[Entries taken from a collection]
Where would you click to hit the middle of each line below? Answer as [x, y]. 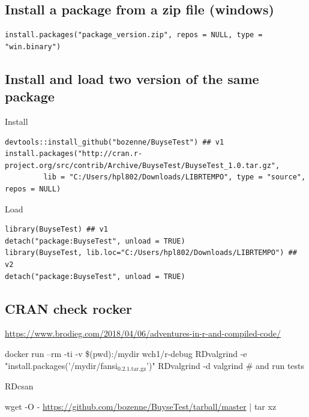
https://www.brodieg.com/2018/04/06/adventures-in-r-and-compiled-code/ [143, 333]
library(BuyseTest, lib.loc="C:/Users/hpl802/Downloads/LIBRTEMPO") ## [151, 253]
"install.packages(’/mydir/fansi [61, 365]
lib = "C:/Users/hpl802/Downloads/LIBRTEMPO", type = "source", [175, 177]
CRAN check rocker [69, 308]
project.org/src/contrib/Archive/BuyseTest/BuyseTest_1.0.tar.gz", [142, 165]
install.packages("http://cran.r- [74, 154]
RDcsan [19, 385]
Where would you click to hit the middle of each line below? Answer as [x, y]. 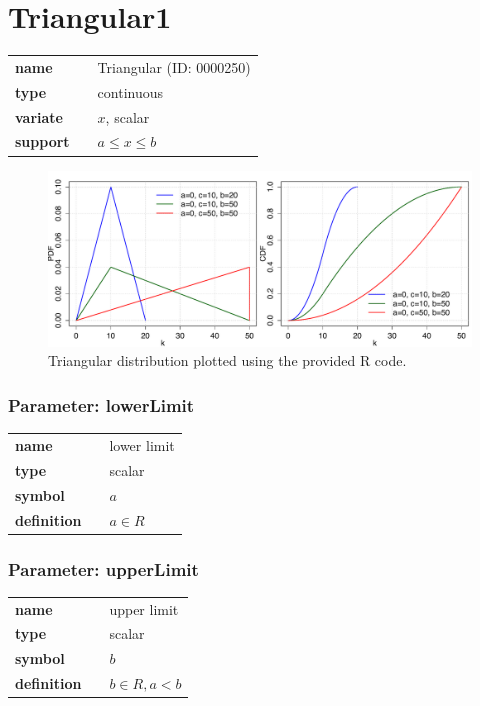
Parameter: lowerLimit [101, 405]
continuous [130, 91]
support [42, 141]
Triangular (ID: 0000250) [174, 66]
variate [39, 116]
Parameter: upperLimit [103, 568]
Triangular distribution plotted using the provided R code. [227, 360]
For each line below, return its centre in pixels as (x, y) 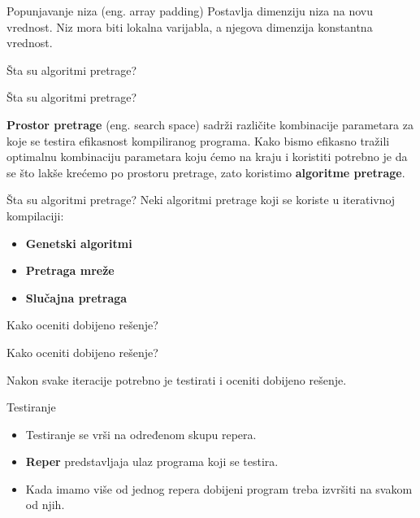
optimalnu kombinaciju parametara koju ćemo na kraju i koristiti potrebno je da (207, 157)
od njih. (45, 505)
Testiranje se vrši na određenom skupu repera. (141, 434)
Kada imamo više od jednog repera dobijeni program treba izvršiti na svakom (219, 488)
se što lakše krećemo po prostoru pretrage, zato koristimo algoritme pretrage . (206, 172)
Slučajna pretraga (76, 297)
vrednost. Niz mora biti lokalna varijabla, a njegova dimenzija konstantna (190, 26)
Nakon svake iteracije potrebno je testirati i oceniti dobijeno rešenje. (177, 379)

* [YOUR INSTRUCTIONS]
Looking above, find the stretch of lines that opens with the one holding "Triangular (ID: 0000250) [174, 66]" and closes with the one holding "optimalnu kombinaciju parametara". Copy it exactly, pictures excluded.

* [WRITTEN SOLUTION]
Triangular (ID: 0000250) [174, 66]
variate [39, 116]
Parameter: upperLimit [103, 568]
Triangular distribution plotted using the provided R code. [227, 360]
For each line below, return its centre in pixels as (x, y) 
optimalnu kombinaciju parametara koju ćemo na kraju i koristiti potrebno je da (207, 157)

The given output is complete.